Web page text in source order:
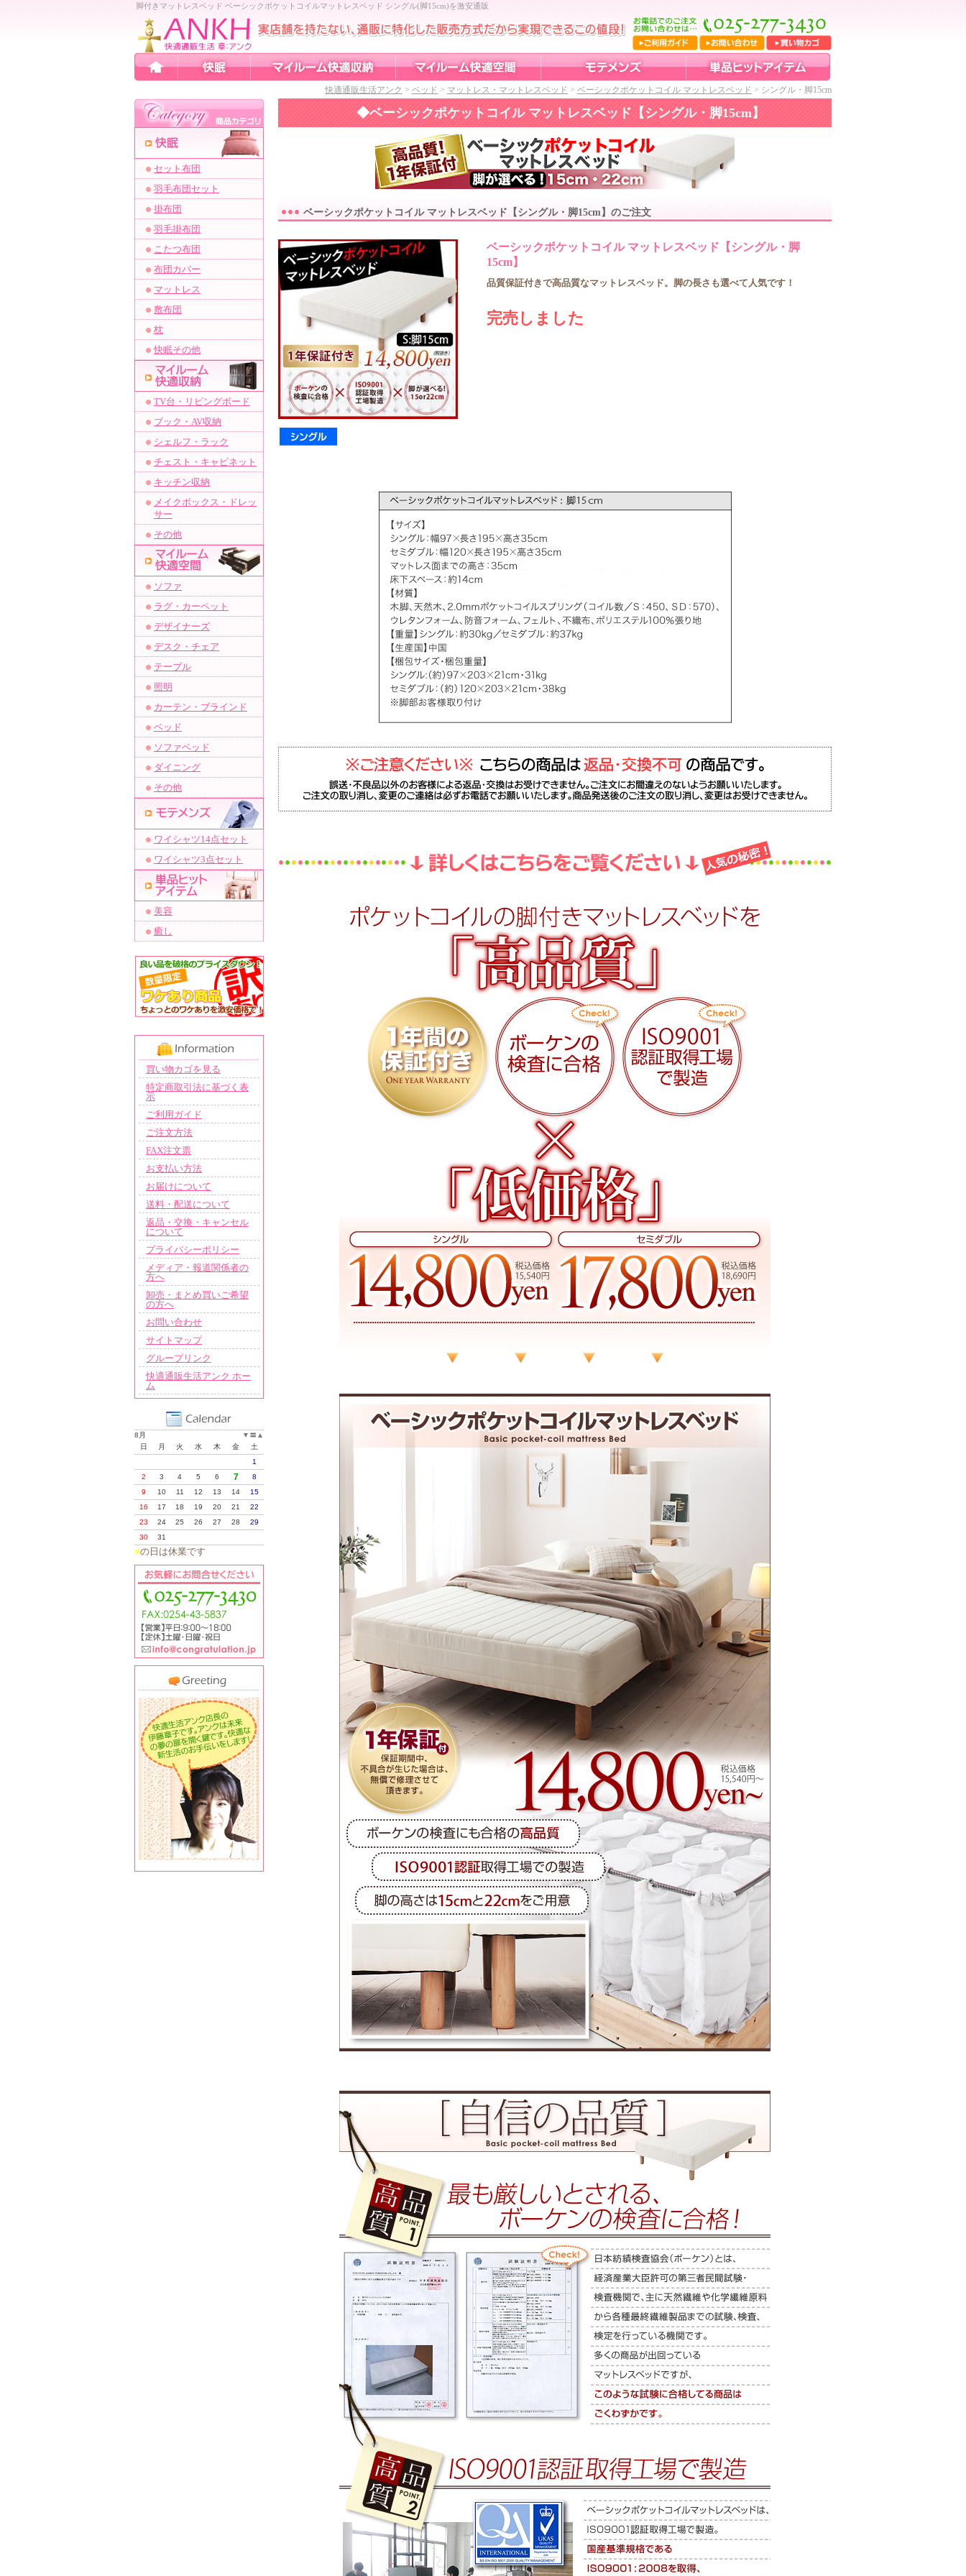
脚付きマットレスベッド ベーシックポケットコイルマットレスベッド シングル(脚15cm)を激安通販
快適通販生活アンク > ベッド > マットレス・マットレスベッド > ベーシックポケットコイル マットレスベッド > シングル・脚15cm
◆ベーシックポケットコイル マットレスベッド【シングル・脚15cm】
ベーシックポケットコイル マットレスベッド【シングル・脚15cm】のご注文
ベーシックポケットコイル マットレスベッド【シングル・脚
15cm】
品質保証付きで高品質なマットレスベッド。脚の長さも選べて人気です！
完売しました
セット布団
羽毛布団セット
掛布団
羽毛掛布団
こたつ布団
布団カバー
マットレス
敷布団
枕
快眠その他
TV台・リビングボード
ブック・AV収納
シェルフ・ラック
チェスト・キャビネット
キッチン収納
メイクボックス・ドレッ
サー
その他
ソファ
ラグ・カーペット
デザイナーズ
デスク・チェア
テーブル
照明
カーテン・ブラインド
ベッド
ソファベッド
ダイニング
その他
ワイシャツ14点セット
ワイシャツ3点セット
美容
癒し
買い物カゴを見る
特定商取引法に基づく表
示
ご利用ガイド
ご注文方法
FAX注文票
お支払い方法
お届けについて
送料・配送について
返品・交換・キャンセル
について
プライバシーポリシー
メディア・報道関係者の
方へ
卸売・まとめ買いご希望
の方へ
お問い合わせ
サイトマップ
グループリンク
快適通販生活アンク ホー
ム
▲
〓
▼
8月
日
月 火 水 木 金
土
1
2
3 4 5 6 7
8
9
10 11 12 13 14
15
16
17 18 19 20 21
22
23
24 25 26 27 28
29
30
31
■の日は休業です
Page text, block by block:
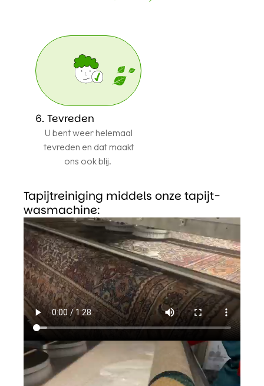
6. Tevreden
U bent weer helemaal
tevreden en dat maakt
ons ook blij.
Tapijtreiniging middels onze tapijt-
wasmachine:
━━━━━━
__PROBLEM DETAILS__: In the records above, transcribe exactly the lines from the one containing "メディア・報道関係者の" through the last line, both included, and skip the pictures.

__RESPONSE AREA__:
メディア・報道関係者の
方へ
卸売・まとめ買いご希望
の方へ
お問い合わせ
サイトマップ
グループリンク
快適通販生活アンク ホー
ム
▲
〓
▼
8月
日
月 火 水 木 金
土
1
2
3 4 5 6 7
8
9
10 11 12 13 14
15
16
17 18 19 20 21
22
23
24 25 26 27 28
29
30
31
■の日は休業です
Page text, block by block:
6. Tevreden
U bent weer helemaal
tevreden en dat maakt
ons ook blij.
Tapijtreiniging middels onze tapijt-
wasmachine:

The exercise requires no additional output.